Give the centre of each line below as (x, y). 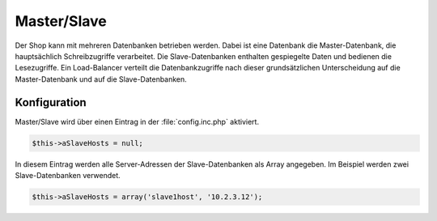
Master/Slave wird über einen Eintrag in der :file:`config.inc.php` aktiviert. (137, 121)
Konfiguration (51, 102)
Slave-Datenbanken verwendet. (68, 175)
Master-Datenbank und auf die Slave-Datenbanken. (101, 79)
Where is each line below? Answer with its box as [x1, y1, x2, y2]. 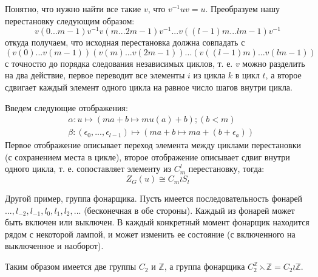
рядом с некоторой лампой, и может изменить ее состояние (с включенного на [5, 227, 296, 240]
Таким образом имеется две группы [5, 260, 137, 273]
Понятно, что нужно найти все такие [5, 2, 141, 15]
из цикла [193, 69, 226, 81]
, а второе [265, 69, 302, 81]
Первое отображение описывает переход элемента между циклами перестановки [5, 138, 301, 151]
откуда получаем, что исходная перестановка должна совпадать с [5, 36, 245, 49]
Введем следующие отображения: [5, 101, 128, 114]
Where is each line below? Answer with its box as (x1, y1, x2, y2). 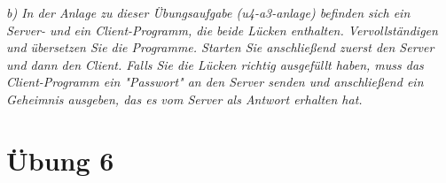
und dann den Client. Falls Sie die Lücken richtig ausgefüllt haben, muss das (6, 55, 424, 73)
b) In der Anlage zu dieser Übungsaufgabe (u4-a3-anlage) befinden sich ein (6, 4, 411, 21)
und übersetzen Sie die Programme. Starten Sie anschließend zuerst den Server (6, 38, 434, 57)
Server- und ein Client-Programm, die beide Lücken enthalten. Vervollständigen (6, 20, 438, 39)
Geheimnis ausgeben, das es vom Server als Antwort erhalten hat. (6, 89, 363, 108)
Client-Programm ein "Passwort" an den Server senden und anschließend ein (6, 72, 424, 91)
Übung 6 (6, 141, 114, 178)
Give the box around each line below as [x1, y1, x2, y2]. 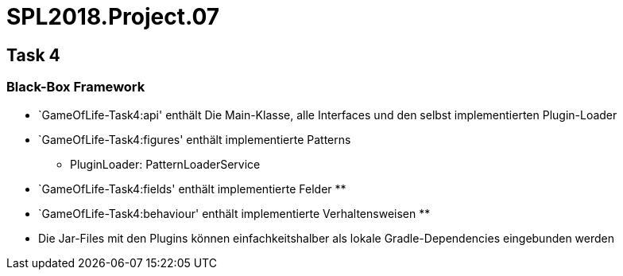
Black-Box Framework [6, 79, 145, 95]
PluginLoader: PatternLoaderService [70, 157, 261, 171]
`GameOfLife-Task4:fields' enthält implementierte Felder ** [38, 181, 346, 196]
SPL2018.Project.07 [6, 3, 220, 30]
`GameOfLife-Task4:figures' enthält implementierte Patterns [38, 132, 351, 146]
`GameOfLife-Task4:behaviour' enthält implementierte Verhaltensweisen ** [38, 206, 431, 220]
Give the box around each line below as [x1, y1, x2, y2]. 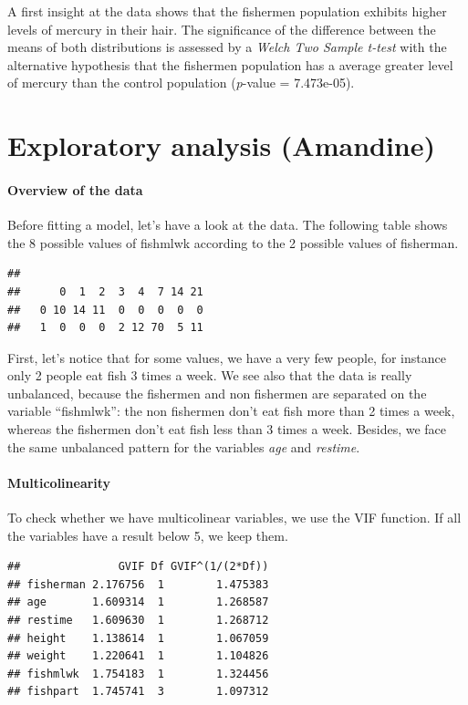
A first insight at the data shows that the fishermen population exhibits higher [7, 2, 447, 20]
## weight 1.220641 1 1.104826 [7, 649, 269, 663]
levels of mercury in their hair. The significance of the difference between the [7, 19, 436, 38]
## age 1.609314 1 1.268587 [7, 596, 269, 609]
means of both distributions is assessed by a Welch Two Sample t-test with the [7, 37, 447, 57]
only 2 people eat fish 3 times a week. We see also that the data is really [7, 366, 412, 385]
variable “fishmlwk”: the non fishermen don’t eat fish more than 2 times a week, [7, 401, 455, 420]
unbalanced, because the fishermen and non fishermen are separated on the [7, 383, 427, 402]
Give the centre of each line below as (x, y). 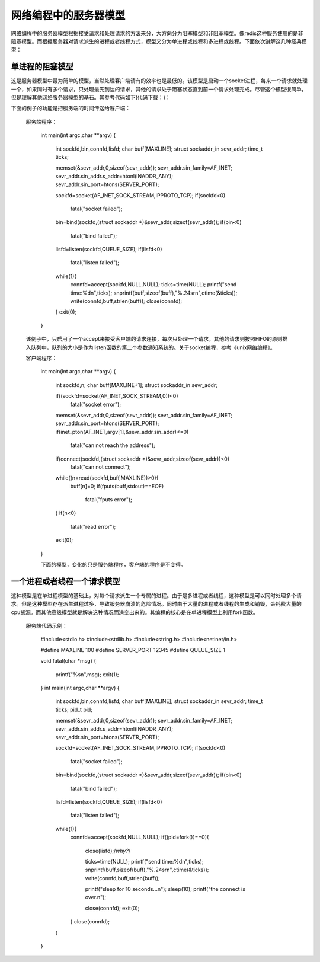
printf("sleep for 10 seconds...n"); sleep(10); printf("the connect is (165, 889)
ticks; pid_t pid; (74, 709)
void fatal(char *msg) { (68, 661)
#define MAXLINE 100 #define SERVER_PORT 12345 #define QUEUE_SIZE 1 (133, 650)
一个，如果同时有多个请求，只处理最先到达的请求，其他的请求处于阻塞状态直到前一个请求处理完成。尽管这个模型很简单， (159, 89)
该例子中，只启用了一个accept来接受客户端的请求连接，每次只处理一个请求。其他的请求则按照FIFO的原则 (154, 339)
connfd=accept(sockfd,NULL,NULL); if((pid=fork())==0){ (140, 837)
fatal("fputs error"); (109, 500)
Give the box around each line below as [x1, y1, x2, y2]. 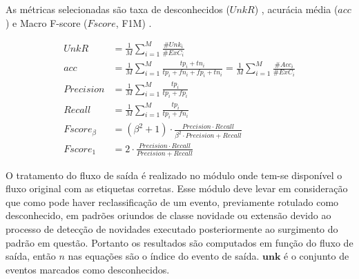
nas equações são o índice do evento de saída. [68, 249, 260, 263]
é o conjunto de [284, 249, 349, 263]
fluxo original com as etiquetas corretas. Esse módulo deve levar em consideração [6, 181, 348, 196]
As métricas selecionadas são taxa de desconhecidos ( [6, 2, 230, 16]
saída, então [6, 249, 56, 263]
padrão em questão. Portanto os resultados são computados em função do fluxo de [6, 235, 353, 249]
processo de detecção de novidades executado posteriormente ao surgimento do [6, 222, 338, 236]
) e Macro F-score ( [6, 15, 88, 30]
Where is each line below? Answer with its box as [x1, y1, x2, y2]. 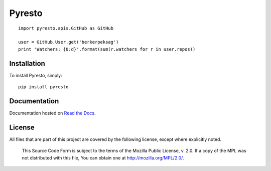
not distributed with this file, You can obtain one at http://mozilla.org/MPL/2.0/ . [22, 154, 184, 160]
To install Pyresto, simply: [9, 72, 62, 78]
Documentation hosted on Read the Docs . [9, 110, 96, 116]
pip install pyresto [18, 84, 69, 90]
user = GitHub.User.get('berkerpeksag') [18, 39, 119, 45]
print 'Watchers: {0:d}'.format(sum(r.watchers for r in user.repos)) [18, 46, 196, 52]
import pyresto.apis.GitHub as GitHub [18, 25, 114, 31]
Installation [9, 59, 45, 68]
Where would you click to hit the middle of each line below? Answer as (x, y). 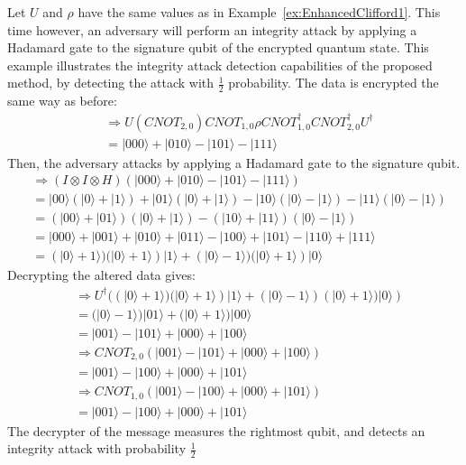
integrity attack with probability (97, 448)
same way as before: (62, 101)
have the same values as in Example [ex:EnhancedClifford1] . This (259, 12)
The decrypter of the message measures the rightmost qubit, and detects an (216, 430)
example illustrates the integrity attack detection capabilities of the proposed (220, 65)
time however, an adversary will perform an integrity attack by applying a (212, 29)
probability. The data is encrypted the (334, 83)
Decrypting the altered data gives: (101, 275)
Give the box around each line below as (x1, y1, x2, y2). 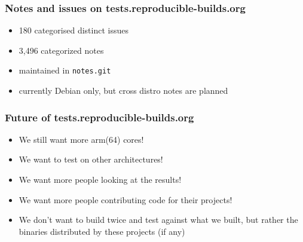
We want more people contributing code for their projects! (19, 193, 232, 206)
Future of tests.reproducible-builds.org (5, 109, 194, 124)
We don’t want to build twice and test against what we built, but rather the (19, 213, 298, 226)
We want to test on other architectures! (19, 153, 163, 166)
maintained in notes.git (19, 64, 111, 76)
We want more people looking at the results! (19, 173, 182, 186)
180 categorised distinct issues (19, 24, 128, 36)
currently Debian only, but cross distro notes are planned (19, 84, 228, 97)
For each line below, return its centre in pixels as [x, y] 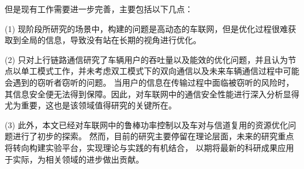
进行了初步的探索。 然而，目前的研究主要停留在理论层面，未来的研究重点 [153, 136]
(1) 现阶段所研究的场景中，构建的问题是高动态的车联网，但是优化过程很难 [146, 28]
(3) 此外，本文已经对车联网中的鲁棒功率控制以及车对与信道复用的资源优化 [146, 124]
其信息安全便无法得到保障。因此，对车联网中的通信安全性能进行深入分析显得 [152, 94]
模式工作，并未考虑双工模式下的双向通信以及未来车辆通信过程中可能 [168, 71]
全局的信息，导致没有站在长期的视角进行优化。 [111, 40]
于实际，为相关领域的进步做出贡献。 [74, 159]
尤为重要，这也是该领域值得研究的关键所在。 [91, 105]
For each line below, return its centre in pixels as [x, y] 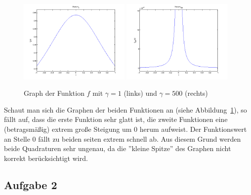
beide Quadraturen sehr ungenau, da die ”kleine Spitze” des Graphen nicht [118, 148]
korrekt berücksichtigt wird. [46, 158]
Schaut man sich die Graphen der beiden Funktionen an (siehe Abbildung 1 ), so [125, 109]
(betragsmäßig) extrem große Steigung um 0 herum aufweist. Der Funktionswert [125, 129]
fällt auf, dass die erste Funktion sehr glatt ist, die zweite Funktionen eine [116, 119]
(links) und [140, 93]
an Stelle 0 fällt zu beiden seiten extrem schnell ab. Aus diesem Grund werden [123, 138]
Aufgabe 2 [31, 184]
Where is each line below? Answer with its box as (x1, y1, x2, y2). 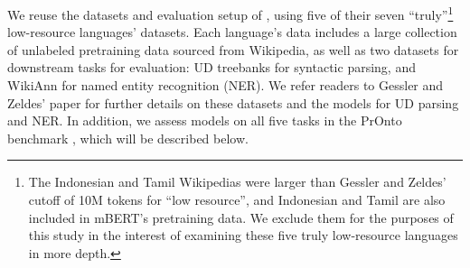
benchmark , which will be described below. (7, 128, 249, 147)
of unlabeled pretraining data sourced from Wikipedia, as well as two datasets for (7, 40, 459, 59)
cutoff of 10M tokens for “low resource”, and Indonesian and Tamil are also (28, 190, 446, 208)
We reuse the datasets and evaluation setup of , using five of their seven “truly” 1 (7, 3, 454, 23)
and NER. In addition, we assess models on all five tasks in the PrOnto (7, 111, 402, 130)
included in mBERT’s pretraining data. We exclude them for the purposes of (28, 208, 454, 226)
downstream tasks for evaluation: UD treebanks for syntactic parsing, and (7, 58, 416, 77)
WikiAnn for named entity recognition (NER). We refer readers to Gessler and (7, 76, 444, 95)
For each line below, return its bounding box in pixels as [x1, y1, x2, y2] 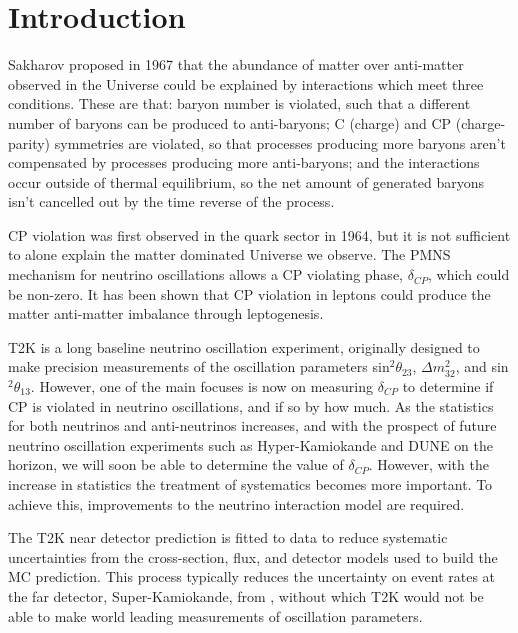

> **INSTRUCTIONS TO FOLLOW**
What is needed is each line of the entries that contains the word "Datenbanken".

> **ANSWER BELOW**
Slave-Datenbanken verwendet. (68, 175)
Master-Datenbank und auf die Slave-Datenbanken. (101, 79)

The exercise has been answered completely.